The Nested Hierarchies of Spontaneous Orders

Larry Arnhart has an excellent post on property rights. Of note is his observation that "the property claims of the [California gold] miners moved through three levels--natural possession, customary rules, and formal laws. This manifests the general structure of Darwinian social order as the joint product of natural desires, cultural practices, and deliberate judgments." This is spontaneous order in a nutshell.

Those wishing to find spontaneous orders at work in literature should thus be on the lookout for expressions of natural desire, the cultural practices/customary rules that emerge from those desires, and the deliberate judgments and even formal laws that arise to solidify or guide those practices and rules.
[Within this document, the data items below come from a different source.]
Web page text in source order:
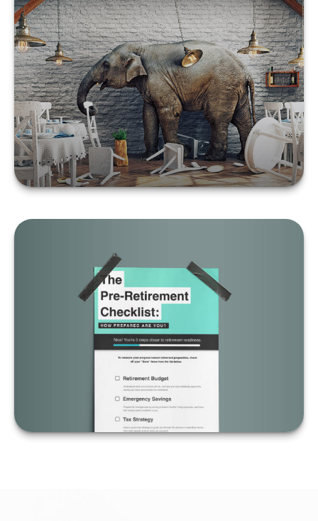
Social Security: The
Elephant in the Room
LEARN MORE
The Pre-Retirement
Checklist
LEARN MORE
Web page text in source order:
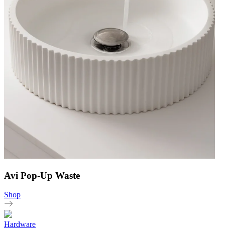
Avi Pop-Up Waste
Shop
Hardware
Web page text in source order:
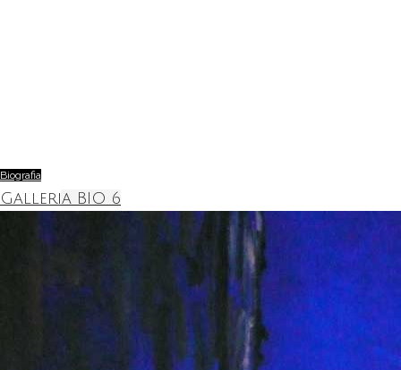
Biografia
Galleria BIO 6
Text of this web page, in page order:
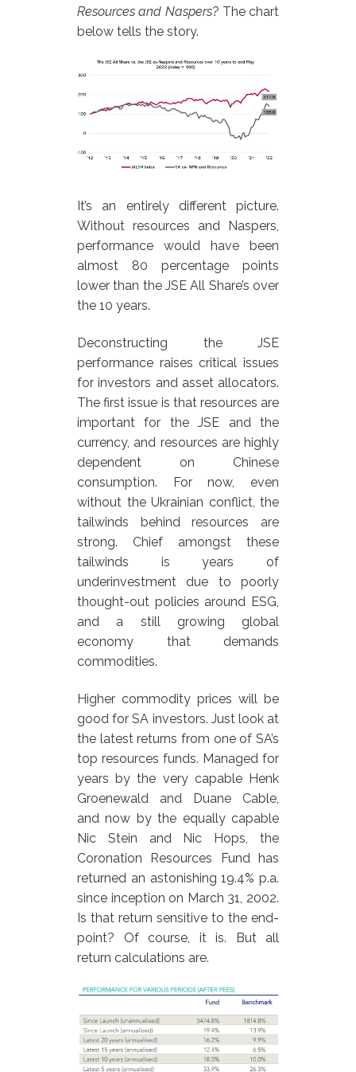
Resources and Naspers? The chart
below tells the story.
It’s an entirely different picture.
Without resources and Naspers,
performance would have been
almost 80 percentage points
lower than the JSE All Share’s over
the 10 years.
Deconstructing the JSE
performance raises critical issues
for investors and asset allocators.
The first issue is that resources are
important for the JSE and the
currency, and resources are highly
dependent on Chinese
consumption. For now, even
without the Ukrainian conflict, the
tailwinds behind resources are
strong. Chief amongst these
tailwinds is years of
underinvestment due to poorly
thought-out policies around ESG,
and a still growing global
economy that demands
commodities.
Higher commodity prices will be
good for SA investors. Just look at
the latest returns from one of SA’s
top resources funds. Managed for
years by the very capable Henk
Groenewald and Duane Cable,
and now by the equally capable
Nic Stein and Nic Hops, the
Coronation Resources Fund has
returned an astonishing 19.4% p.a.
since inception on March 31, 2002.
Is that return sensitive to the end-
point? Of course, it is. But all
return calculations are.
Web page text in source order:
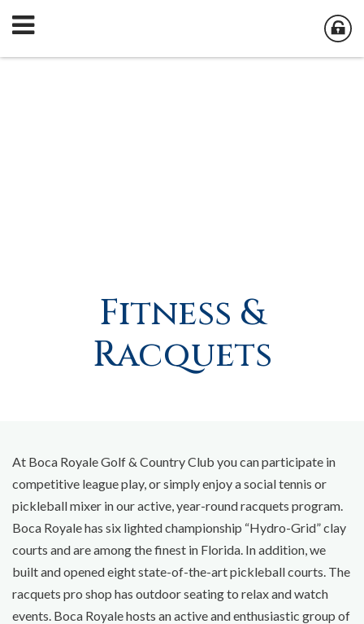
Fitness &
Racquets
At Boca Royale Golf & Country Club you can participate in
competitive league play, or simply enjoy a social tennis or
pickleball mixer in our active, year-round racquets program.
Boca Royale has six lighted championship “Hydro-Grid” clay
courts and are among the finest in Florida. In addition, we
built and opened eight state-of-the-art pickleball courts. The
racquets pro shop has outdoor seating to relax and watch
events. Boca Royale hosts an active and enthusiastic group of
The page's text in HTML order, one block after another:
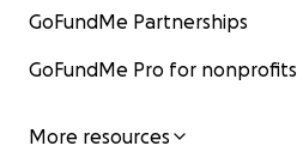
GoFundMe Partnerships
GoFundMe Pro for nonprofits
More resources
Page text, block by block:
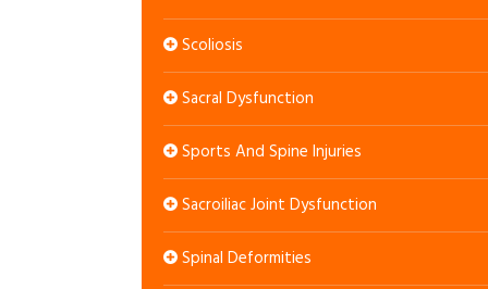
Scoliosis
Sacral Dysfunction
Sports And Spine Injuries
Sacroiliac Joint Dysfunction
Spinal Deformities
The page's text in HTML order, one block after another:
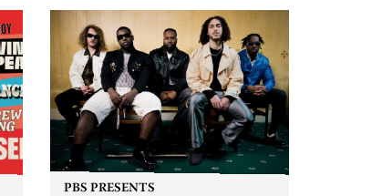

We must also keep in mind that one of the roles of literature is to act as eminent criticism -- judgment -- of those orders represented. And the literary critic acts as eminent critic of those representations and critiques.
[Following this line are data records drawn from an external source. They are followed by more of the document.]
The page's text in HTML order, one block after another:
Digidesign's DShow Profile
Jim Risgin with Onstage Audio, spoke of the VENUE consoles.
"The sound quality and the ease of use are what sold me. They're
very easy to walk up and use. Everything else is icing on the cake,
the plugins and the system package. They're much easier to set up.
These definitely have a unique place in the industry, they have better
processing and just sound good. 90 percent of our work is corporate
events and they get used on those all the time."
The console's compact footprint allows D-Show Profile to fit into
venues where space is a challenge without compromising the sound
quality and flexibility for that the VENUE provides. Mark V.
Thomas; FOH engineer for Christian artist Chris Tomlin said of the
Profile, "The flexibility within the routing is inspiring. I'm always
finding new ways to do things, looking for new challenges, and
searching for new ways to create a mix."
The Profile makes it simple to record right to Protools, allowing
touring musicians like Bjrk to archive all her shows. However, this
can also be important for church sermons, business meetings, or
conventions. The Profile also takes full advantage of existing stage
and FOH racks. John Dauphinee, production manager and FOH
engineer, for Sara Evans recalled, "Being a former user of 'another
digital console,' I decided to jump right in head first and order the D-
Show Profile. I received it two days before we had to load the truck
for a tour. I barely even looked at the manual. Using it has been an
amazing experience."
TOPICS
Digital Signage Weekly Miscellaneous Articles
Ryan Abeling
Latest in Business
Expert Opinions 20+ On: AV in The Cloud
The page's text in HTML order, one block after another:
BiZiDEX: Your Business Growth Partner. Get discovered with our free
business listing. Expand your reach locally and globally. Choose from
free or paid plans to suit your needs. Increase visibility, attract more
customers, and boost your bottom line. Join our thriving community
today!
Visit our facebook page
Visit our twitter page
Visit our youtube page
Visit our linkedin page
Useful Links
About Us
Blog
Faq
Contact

The implication here is that our natural desires, including emotions, morals, trade, etc., give rise to spontaneous orders that are critiqued through other spontaneous orders, such as philosophy and literature, that themselves emerge through other natural desires (understanding the world and storytelling-- which overlap -- respectively). Eminent criticism is itself a natural desire, and gives rise to a variety of spontaneous orders, from literature and philosophy to literary criticism and cultural criticism. There is even now metacriticism, the existence of which points to criticism itself now being a spontaneous order. And in identifying metacriticism as the eminent criticism of criticism itself, where does that place such a critique as this? Meta-metacriticism? Or merely another form of metacriticism, only self-referential? I have perhaps outpostmoderned postmodernism!